The Solomon Islands prime minister is leading a government team holding/ has held a reconciliation ceremony with villagers on Guadalcanal's Weather Coast today.
The ceremony at the village of Peochokuri is to try and make amends for an attack on the area by the police patrol boat more than a decade ago during the ethnic tensions.
The vessel was being used by the so called Joint Operation, involving Solomon Islands para-military police and the militant group the Malaita Eagle Force, which was hunting for the Guadalcanal rebel leader, Harold Keke.
Our correspondent, Dorothy Wickham, explained to Don Wiseman what happened.
DOROTHY WICKHAM: Basically, at the time, the reports that came out of the Weather Coast were that the police patrol boats had been taken over by the Joint Operations. They went around there (the Weather Coast) and were shooting up the villagers from the boats. I think it was a high-powered machine gun that was mounted on the patrol boat at the time, that was eventually removed when all this was over.

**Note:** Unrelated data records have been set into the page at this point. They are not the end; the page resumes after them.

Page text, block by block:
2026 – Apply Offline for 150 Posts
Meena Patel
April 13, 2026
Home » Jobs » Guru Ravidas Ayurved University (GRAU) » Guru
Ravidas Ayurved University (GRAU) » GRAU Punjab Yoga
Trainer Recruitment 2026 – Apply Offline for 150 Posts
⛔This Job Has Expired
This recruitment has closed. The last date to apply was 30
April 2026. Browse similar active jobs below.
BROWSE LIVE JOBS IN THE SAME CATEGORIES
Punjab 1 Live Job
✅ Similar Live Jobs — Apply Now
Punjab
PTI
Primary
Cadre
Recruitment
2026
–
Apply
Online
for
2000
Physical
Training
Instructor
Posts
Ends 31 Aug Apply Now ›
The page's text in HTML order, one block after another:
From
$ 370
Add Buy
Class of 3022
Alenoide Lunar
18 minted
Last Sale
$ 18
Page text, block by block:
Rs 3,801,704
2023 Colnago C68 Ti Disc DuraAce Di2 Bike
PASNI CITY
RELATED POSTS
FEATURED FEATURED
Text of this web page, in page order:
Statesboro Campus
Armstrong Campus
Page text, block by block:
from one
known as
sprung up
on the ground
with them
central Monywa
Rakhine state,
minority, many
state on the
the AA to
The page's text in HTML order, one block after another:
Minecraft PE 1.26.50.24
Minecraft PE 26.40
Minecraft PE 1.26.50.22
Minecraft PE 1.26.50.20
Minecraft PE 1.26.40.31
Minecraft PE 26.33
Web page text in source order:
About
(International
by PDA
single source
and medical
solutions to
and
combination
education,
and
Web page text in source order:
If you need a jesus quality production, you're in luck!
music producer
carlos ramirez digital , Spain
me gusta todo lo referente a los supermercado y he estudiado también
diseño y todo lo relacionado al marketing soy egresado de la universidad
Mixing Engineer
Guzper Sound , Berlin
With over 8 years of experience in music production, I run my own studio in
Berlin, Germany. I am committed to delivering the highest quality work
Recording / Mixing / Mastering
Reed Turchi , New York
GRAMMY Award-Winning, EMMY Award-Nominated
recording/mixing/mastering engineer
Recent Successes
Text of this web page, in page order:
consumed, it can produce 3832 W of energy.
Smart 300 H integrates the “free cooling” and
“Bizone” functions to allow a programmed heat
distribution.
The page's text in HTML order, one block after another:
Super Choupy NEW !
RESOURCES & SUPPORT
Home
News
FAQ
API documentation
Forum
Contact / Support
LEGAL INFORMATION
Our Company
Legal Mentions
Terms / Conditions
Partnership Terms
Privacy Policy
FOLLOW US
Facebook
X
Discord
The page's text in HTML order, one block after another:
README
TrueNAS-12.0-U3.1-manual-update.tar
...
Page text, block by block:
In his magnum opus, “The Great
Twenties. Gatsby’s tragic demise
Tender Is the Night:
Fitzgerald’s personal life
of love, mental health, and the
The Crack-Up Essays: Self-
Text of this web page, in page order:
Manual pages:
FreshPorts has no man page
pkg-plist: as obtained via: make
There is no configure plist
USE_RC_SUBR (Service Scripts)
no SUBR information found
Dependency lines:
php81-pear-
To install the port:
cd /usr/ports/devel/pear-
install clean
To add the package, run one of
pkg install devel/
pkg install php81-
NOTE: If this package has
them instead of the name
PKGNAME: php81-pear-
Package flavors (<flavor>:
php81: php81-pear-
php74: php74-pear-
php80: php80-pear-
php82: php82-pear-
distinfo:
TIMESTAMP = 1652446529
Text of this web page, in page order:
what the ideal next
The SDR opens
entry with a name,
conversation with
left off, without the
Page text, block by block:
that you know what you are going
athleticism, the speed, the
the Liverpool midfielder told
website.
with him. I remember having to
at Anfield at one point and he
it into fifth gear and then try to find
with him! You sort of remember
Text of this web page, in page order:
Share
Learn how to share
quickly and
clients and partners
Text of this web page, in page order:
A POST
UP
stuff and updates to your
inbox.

DON WISEMAN: Did people die as a result of that shooting or is that not known?
DOROTHY WICKHAM: That's not known, that's not clear. But from the commission hearings and the findings there hasn't been any conclusive evidence or reports saying anybody lost their lives. I think because it's such an isolated place, when the patrol boat turned up there, they had already heard the engines and fled the area. But there was a lot of damage. I personally went to the Weather Coast more than five times after RAMSI came in. And there was still evidence of bullets on the coconut trees by the beach where these patrol boats had shot up.

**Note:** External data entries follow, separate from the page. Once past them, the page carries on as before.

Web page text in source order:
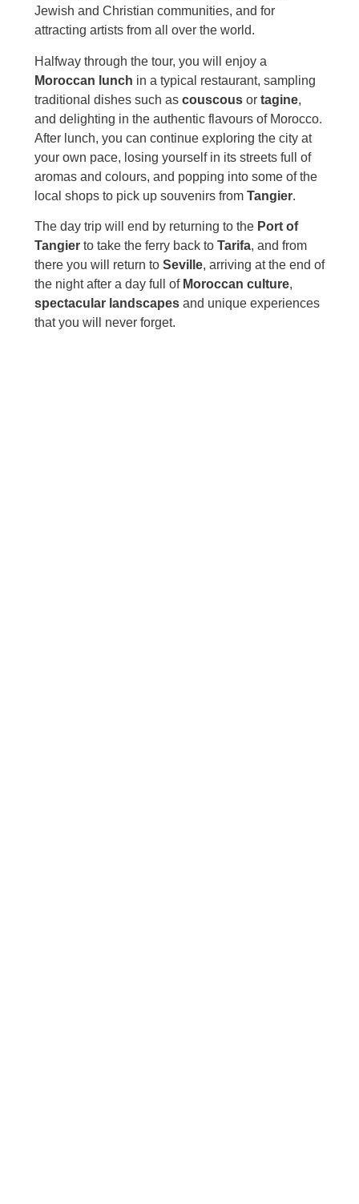
Jewish and Christian communities, and for
attracting artists from all over the world.
Halfway through the tour, you will enjoy a
Moroccan lunch in a typical restaurant, sampling
traditional dishes such as couscousor tagine,
and delighting in the authentic flavours of Morocco.
After lunch, you can continue exploring the city at
your own pace, losing yourself in its streets full of
aromas and colours, and popping into some of the
local shops to pick up souvenirs from Tangier.
The day trip will end by returning to the Port of
Tangierto take the ferry back to Tarifa, and from
there you will return to Seville, arriving at the end of
the night after a day full of Moroccan culture,
spectacular landscapesand unique experiences
that you will never forget.
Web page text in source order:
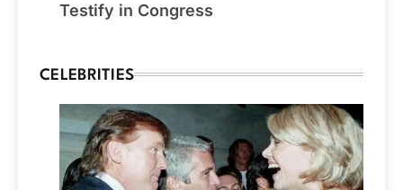
Testify in Congress
CELEBRITIES
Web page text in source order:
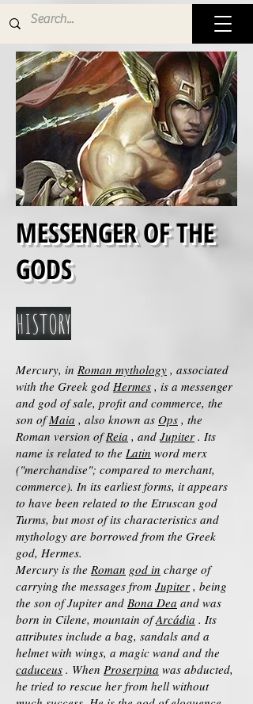
MESSENGER OF THE
GODS
HISTORY
Mercury, in Roman mythology , associated
with the Greek god Hermes , is a messenger
and god of sale, profit and commerce, the
son ofMaia , also known as Ops , the
Roman version ofReia , and Jupiter . Its
name is related to the Latin word merx
("merchandise"; compared to merchant,
commerce). In its earliest forms, it appears
to have been related to the Etruscan god
Turms, but most of its characteristics and
mythology are borrowed from the Greek
god, Hermes.
Mercury is the Roman god in charge of
carrying the messages from Jupiter , being
the son of Jupiter and Bona Dea and was
born in Cilene, mountain ofArcádia . Its
attributes include a bag, sandals and a
helmet with wings, a magic wand and the
caduceus . When Proserpina was abducted,
he tried to rescue her from hell without
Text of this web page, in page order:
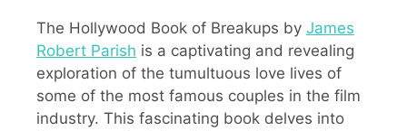
The Hollywood Book of Breakups by James
Robert Parish is a captivating and revealing
exploration of the tumultuous love lives of
some of the most famous couples in the film
industry. This fascinating book delves into
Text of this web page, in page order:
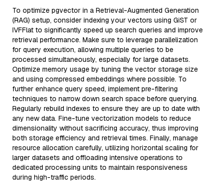
To optimize pgvector in a Retrieval-Augmented Generation
(RAG) setup, consider indexing your vectors using GiST or
IVFFlat to significantly speed up search queries and improve
retrieval performance. Make sure to leverage parallelization
for query execution, allowing multiple queries to be
processed simultaneously, especially for large datasets.
Optimize memory usage by tuning the vector storage size
and using compressed embeddings where possible. To
further enhance query speed, implement pre-filtering
techniques to narrow down search space before querying.
Regularly rebuild indexes to ensure they are up to date with
any new data. Fine-tune vectorization models to reduce
dimensionality without sacrificing accuracy, thus improving
both storage efficiency and retrieval times. Finally, manage
resource allocation carefully, utilizing horizontal scaling for
larger datasets and offloading intensive operations to
dedicated processing units to maintain responsiveness
during high-traffic periods.
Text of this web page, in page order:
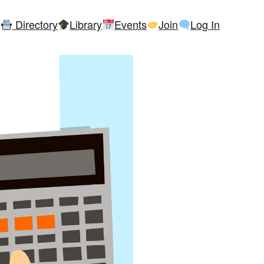
Directory Library Events Join Log In
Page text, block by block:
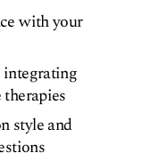
with your
style and
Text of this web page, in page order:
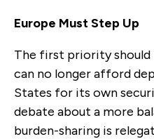
Europe Must Step Up
The first priority should
can no longer afford
States for its own
debate about a more
burden-sharing is
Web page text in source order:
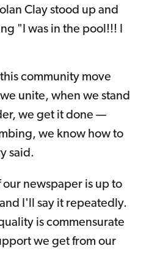
Clay stood up and
"I was in the pool!!! I
community move
unite, when we stand
we get it done —
we know how to
said.
newspaper is up to
I'll say it repeatedly.
is commensurate
we get from our
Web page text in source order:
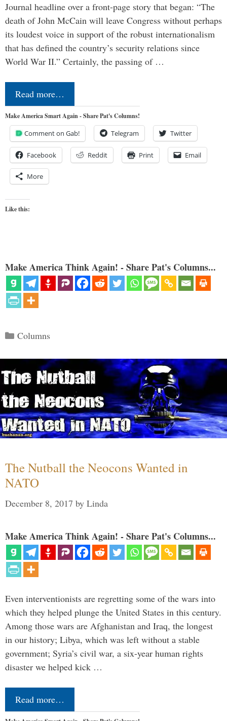
Journal headline over a front-page story that began: “The
death of John McCain will leave Congress without perhaps
its loudest voice in support of the robust internationalism
that has defined the country’s security relations since
World War II.” Certainly, the passing of …
Read more…
Make America Smart Again - Share Pat's Columns!
Comment on Gab! Telegram Twitter
Facebook Reddit Print Email
More
Like this:
Make America Think Again! - Share Pat's Columns...
Categories
Columns
The Nutball the Neocons Wanted in
NATO
December 8, 2017 by Linda
Make America Think Again! - Share Pat's Columns...
Even interventionists are regretting some of the wars into
which they helped plunge the United States in this century.
Among those wars are Afghanistan and Iraq, the longest
in our history; Libya, which was left without a stable
government; Syria’s civil war, a six-year human rights
disaster we helped kick …
Read more…
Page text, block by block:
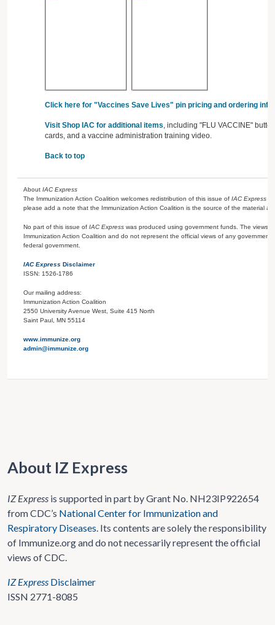
Click here for "Vaccines Save Lives" pin pricing and ordering
Visit Shop IAC for additional items, including "FLU VACCINE"
cards, and a vaccine administration training video.
Back to top
About IAC Express
The Immunization Action Coalition welcomes redistribution of this issue of IAC Express
please add a note that the Immunization Action Coalition is the source of the material
No part of this issue of IAC Express was produced using government funds. The views
Immunization Action Coalition and do not represent the official views of any
federal government.
IAC Express Disclaimer
ISSN: 1526-1786
Our mailing address:
Immunization Action Coalition
2550 University Avenue West, Suite 415 North
Saint Paul, MN 55114
www.immunize.org
admin@immunize.org
About IZ Express
IZ Express is supported in part by Grant No. NH23IP922654
from CDC’s National Center for Immunization and
Respiratory Diseases. Its contents are solely the responsibility
of Immunize.org and do not necessarily represent the official
views of CDC.
IZ Express Disclaimer
ISSN 2771-8085
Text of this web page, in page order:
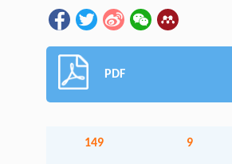
PDF
149 9
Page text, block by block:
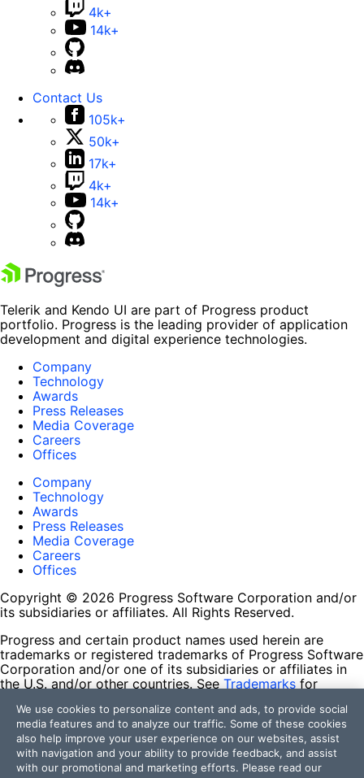
4k+
14k+
Contact Us
105k+
50k+
17k+
4k+
14k+
Telerik and Kendo UI are part of Progress product
portfolio. Progress is the leading provider of application
development and digital experience technologies.
Company
Technology
Awards
Press Releases
Media Coverage
Careers
Offices
Company
Technology
Awards
Press Releases
Media Coverage
Careers
Offices
Copyright © 2026 Progress Software Corporation and/or
its subsidiaries or affiliates. All Rights Reserved.
Progress and certain product names used herein are
trademarks or registered trademarks of Progress Software
Corporation and/or one of its subsidiaries or affiliates in
the U.S. and/or other countries. See Trademarks for
contained herein are reserved by their respective owners
and their inclusion does not imply an endorsement,
affiliation, or sponsorship as between Progress and the
respective owners.
We use cookies to personalize content and ads, to provide social
media features and to analyze our traffic. Some of these cookies
also help improve your user experience on our websites, assist
with navigation and your ability to provide feedback, and assist
with our promotional and marketing efforts. Please read our

DON WISEMAN: Quite a crazy idea, wasn't it? Was it sanctioned by the government?
DOROTHY WICKHAM: I don't think it was sanctioned by the government at the time. I think it was something between the two groups - the military arm of the police, which were called the Seal force at the time - and the MEF (Malaita Eagle Force) when they had joined forces after the coup, they must have come up with that idea because of the fact that Harold Keke was based on that side and they weren't able to access the place by foot. I think that's when, like you said, this crazy idea took place. Also, it's caused a lot of problems for the government because these patrol boats were funded by the Australian government.
DON WISEMAN: There were a lot of other incidents, of course, on the Weather Coast and clearly a lot of very unhappy people. I understand that villagers there have been looking for some sort of reconciliation for years.
DOROTHY WICKHAM: And it's good to hear that the prime minister himself is going. I think there needs to be some seriousness from the political level to take it down to the village level to see that the politicians and leaders are actually genuine about this. As you know, we have few of these former people in this current government therefore it is important that this government shows that it's genuine in its efforts to solve issues that have been left unsolved, especially on the Weather Coast. As you know, the people of the Weather Coast were the worst off as a result of the crisis. They were not only targeted by the Malaitas, but they were also targeted by Harold Keke's people. So the most affected victims are the ones on the Weather Coast. When they didn't co-operate with Harold Keke, when they didn't agree with his views and his actions, they were terrorised, killed. And then there was also the left side of the issue that they had to face. So that is a region that has been really traumatised by the crisis and that trauma will not go away during this generation. I've visited the Weather Coast a few times and I tell you the trauma, that the children, the teenagers and the old people went through during the height of the crisis. And there are still problems on the Weather Coast because of it. There's been big divisions amongst the people themselves. So it is an area that the government must take seriously and address. There needs to be a lot of counselling, too, on the Weather Coast.